We have prepared nearly 3000 combinations of "input" and "result" from 31 LHD discharges. It was satisfactory to let AI "eat" this data group, but we wanted to try to understand the relationship between various physical quantities, so we used a method called "linear multi-variate regression". This is the method that appears at the beginning of the introductory book on statistics and is also used in the "Wine Equation" *.

* It is a mathematical expression based on a lot of past data on how some things such as temperature and rainfall affect the quality and price of wine. Using that formula, it is used happily in prophecies such as "This year's wine should be a wonderful vintage" even before the wine is made.

With this method, we derived an expression for the characteristics of heat transport. This formula is just one line each for ions and electrons, and if you know the values of some variables in the formula, you can immediately predict the temperature gradient as a result. Figure 2 shows the flow of this data handling.

This method reproduces the relationship between the "input" and "result" of the underlying data group within a certain accuracy (the spread of the data across the diagonal line in the figure on the right side of Fig. 2). You also have to check the accuracy when you try to apply for another target. We tried to reproduce the measured temperature profiles (2 discharges, 12 timings in total) for the plasma with the same heating method and density range as the data group was acquired. We were thrilled with the same task of seeing if this year's wine predictions actually eventuated. As a result, there were some cases where, as the result of the accumulation of slight differences in the temperature gradient predicted for each location of the plasma, the predicted value of the temperature at the center differed by more than 10 million degrees from the actual value. However, we were able to reproduce the “tendency” of temperature changes such as the rise and fall of the core temperature.
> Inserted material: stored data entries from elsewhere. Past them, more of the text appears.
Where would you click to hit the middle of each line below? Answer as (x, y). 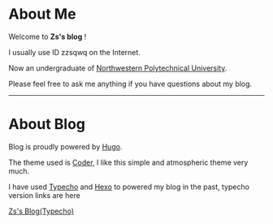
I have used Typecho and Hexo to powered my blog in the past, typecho (129, 187)
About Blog (47, 125)
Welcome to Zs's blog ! (48, 37)
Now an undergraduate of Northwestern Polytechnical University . (118, 68)
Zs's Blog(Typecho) (41, 211)
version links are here (45, 195)
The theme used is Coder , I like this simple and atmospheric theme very (128, 162)
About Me (42, 14)
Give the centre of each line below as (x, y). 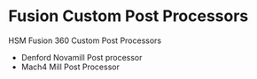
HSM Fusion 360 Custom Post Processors (85, 40)
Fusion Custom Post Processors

There is still a need to improve the method and expand the data, and due to the nature of this method, there is a limitation that it cannot be applied to plasma generated by a completely different heating method or density range. It is the same as the "wine equation" in one region not applying to wines of another region. However, we were able to show the method and its practicality of grasping the state of plasma, using a large amount of accumulated data. This result is not limited to LHD experiments but is also one of the methods of making the best use of the data accumulated in fusion research.

Fusion power plants are not expected to be fully equipped with various measuring instruments for research purposes. Also, the control perspective of operating the power generator is very important. It is necessary to grasp the states inside the plasma with limited available information and control the temperature etc. in real time. For that purpose, by maximally utilizing the world's most advanced diagnostics capabilities and the world's leading supercomputers, we have to advance the physical elucidation of what is happening inside the plasma and combine the viewpoint of "letting the accumulated data talk about the state of the plasma" with makeing great progress in research toward real-time control, etc.
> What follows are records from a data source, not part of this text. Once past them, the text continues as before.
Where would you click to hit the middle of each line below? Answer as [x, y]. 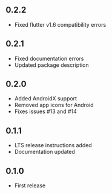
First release [30, 185]
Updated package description [51, 65]
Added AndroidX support [45, 99]
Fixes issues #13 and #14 [45, 111]
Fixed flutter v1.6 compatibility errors [60, 24]
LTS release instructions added [53, 145]
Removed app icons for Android [54, 105]
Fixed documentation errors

LHD experiments have produced vast amounts of data. In addition to the research issues introduced here, there are many issues that can be tackled by "letting the accumulated data illustrate the state of plasma" approach. If you are confident in your data and statistical skills, why not conduct research with us?

This research was carried out in collaboration with Masayuki Yokoyama and Hiroyuki Yamaguchi of the National Institute for Fusion Science and based on fruitful discussions during one of author's (M.Y.)’s stay at the Institute of Statistical Mathematics (ISM), supported by 'The Researcher Exchange Promotion Program' of ROIS (Research Organization of Information and Systems).

This research result was published in the academic journal "Nuclear Fusion" by the International Atomic Energy Agency on September 14, 2020.